Every early spring I start my seeds in a 16 foot by 20 foot pole barn style greenhouse that uses a proper greenhouse 6 mil plastic, I have had up to 400 plants growing easily in that amount space, keep in mind these are only being raised in the greenhouse till their size and weather permits them to go out into the main garden or in containers, also keep in mind how many plants you think you need and how big your garden is or will be.

Schools:
If you have kids still in school are there enough schools in the area for the rest of the kids schooling needs or at some point will they need to be transported to a different location? Is there a bus stop? If there is how far away is it, is it close enough they can walk or will you have to take them to it? If not then you might consider home schooling.

Community:
Often the community you’re a part of is just as important as the land or homestead you buy, new friends and networking in your area are important, if they have different religious or political views than you do, it might be more difficult to fit in with that community, especially in a smaller community. Maybe look elsewhere.

Hand tiller or walk behind tiller:
There are only two kinds I am aware of and they are a front tine tiller and a rear tine tiller, most people don’t like the front tine tillers as well as they do the rear tine tillers, I’ve had both and I think they each have a purpose in life.

A tiller is a must have, especially when you’re just starting out due to the cost of a tractor and tiller setup, plus the fact you’ll need to get in and around some tight turns after the season has started, you can also use it to help keep the weeds down, you can run the hand tiller between the row of plantings and on the paths between if necessary.

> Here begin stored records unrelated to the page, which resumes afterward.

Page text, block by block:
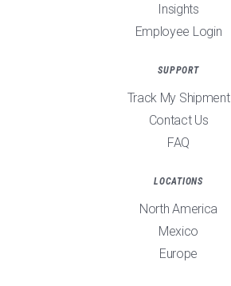
Insights
Employee Login
SUPPORT
Track My Shipment
Contact Us
FAQ
LOCATIONS
North America
Mexico
Europe
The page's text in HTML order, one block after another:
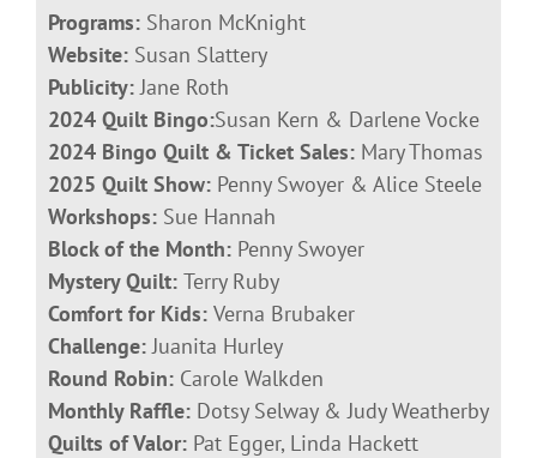
Programs: Sharon McKnight
Website: Susan Slattery
Publicity: Jane Roth
2024 Quilt Bingo:Susan Kern & Darlene Vocke
2024 Bingo Quilt & Ticket Sales: Mary Thomas
2025 Quilt Show: Penny Swoyer & Alice Steele
Workshops: Sue Hannah
Block of the Month: Penny Swoyer
Mystery Quilt: Terry Ruby
Comfort for Kids: Verna Brubaker
Challenge:Juanita Hurley
Round Robin: Carole Walkden
Monthly Raffle: Dotsy Selway & Judy Weatherby
Quilts of Valor: Pat Egger, Linda Hackett
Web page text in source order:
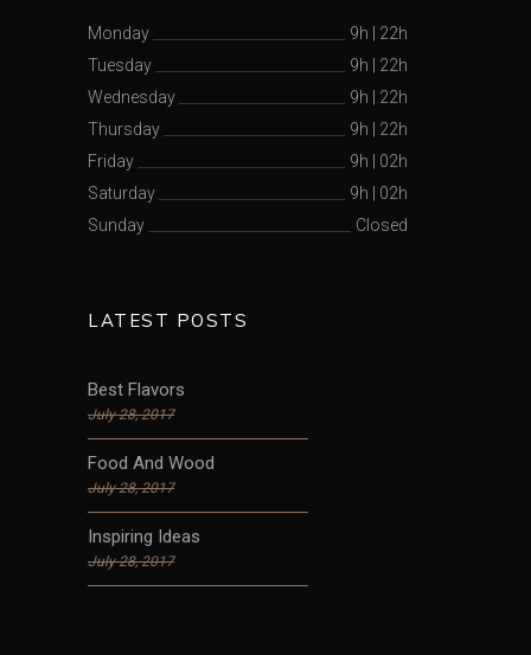
Monday 9h
22h
Tuesday
9h
22h
Wednesday
9h
22h
Thursday
9h
22h
Friday
9h
02h
Saturday
9h
02h
Sunday
Closed
LATEST POSTS
Best Flavors
July 28, 2017
Food And Wood
July 28, 2017
Inspiring Ideas
July 28, 2017
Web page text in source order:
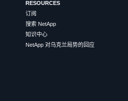
RESOURCES
订阅
搜索 NetApp
知识中心
NetApp 对乌克兰局势的回应
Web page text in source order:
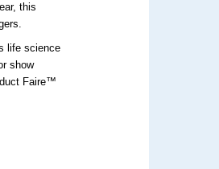
this
life science
show
Faire™
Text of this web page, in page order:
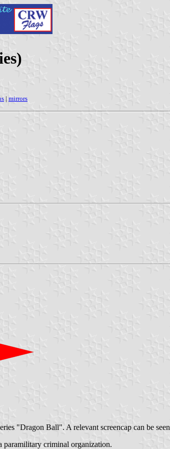
| mirrors
"Dragon Ball". A relevant screencap can be seen
paramilitary criminal organization.
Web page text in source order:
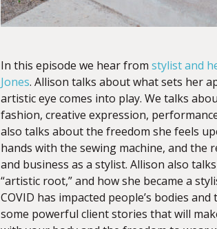
In this episode we hear from stylist and
Jones. Allison talks about whatsets her
artistic eye comes into play. We talks
fashion, creative expression,
also talks about the freedom she feels
hands with the sewing machine, and the
and business as a stylist. Allison also
“artistic root,” and how she became a
COVID has impacted people’s bodies
some powerful client stories that will
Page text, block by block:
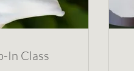
In Class
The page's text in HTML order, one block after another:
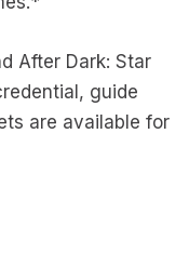
After Dark: Star
guide
are available for
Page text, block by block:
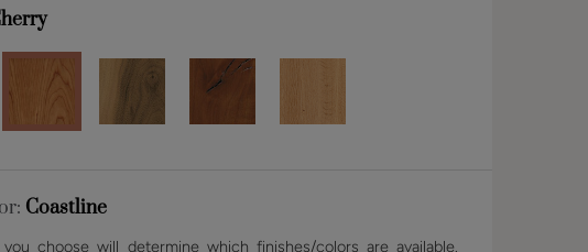
Coastline
choose will determine which finishes/colors are available.
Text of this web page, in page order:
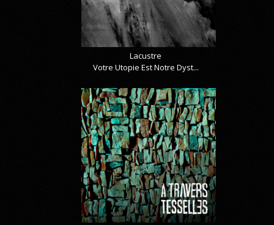
Lacustre
Votre Utopie Est Notre Dyst...
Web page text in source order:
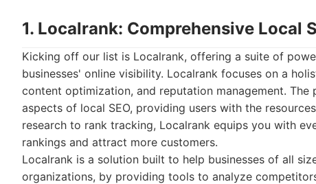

A lot of people use a material ground cover or some kind of mulch for the paths as well as a ground cover for the entire garden then just cut x’s or holes in the ground cover for the plants, this method is not horrible but it does make it a lot harder to keep up with your hilling.

A hand tiller is also budget friendly where a good tractor setup is not always so budget friendly.

Tractor:
A tractor with bucket is the best but you can do well with an older tractor that doesn’t have a bucket, but that bucket is often worth its weight in gold, you’ll also need some attachments.

You’ll probably need a bush hog to clear some areas, try to get one with a stump jumper! “Not all bush hogs are created equal”, you’ll thank me later for that bit of info, maybe a plow and disc or a good tiller.

Depending on the size of your tractor, a good two bottom plow and a tiller would do nicely without a disc but a lot of old school boys prefer just the plow and disc and forgo the tiller while others prefer just the tiller and forgo the plow and disc, that choice is up to you and your budget.
The tractor and attachments don’t have to be new.

It’s up to you how you want to do it but the least expensive to get going would be just use the hand tiller.

Mowers:
Yep hang on to that city yard push mower you’ll need it around the house and buildings on the homestead as well, if you have a riding mower keep a hold of that too, you’ll need them both or you’ll be buying another one or two before it’s all said and done. If your push mower or rider is in good shape you might consider trading up for a bigger or better version of each.
You might also trade the used mowers for a finish mower to go along with the bush hog, however even a finish mower is often a pain around the house and buildings enter the weed eater here.

Tools:
You need tools and more tools, because you will break a lot of them.
Besides needing them, what good is a shop with out any tools to work on stuff? Some of the tools you will need, shovels, rakes, hoes, garden hoses and all kinds of other hand tools including mechanical tools for working on tractor, tiller, trucks, car and all that fun stuff.

Be sure to check your State, County and or Township rules and regulations to find out what you can and can’t do, what permits you might need and so on.

Remember:
A homestead is what you make of it. What you want it to be, not what someone else has done or is doing, not everything works the same for everyone else. So enjoy your homestead life and be happy.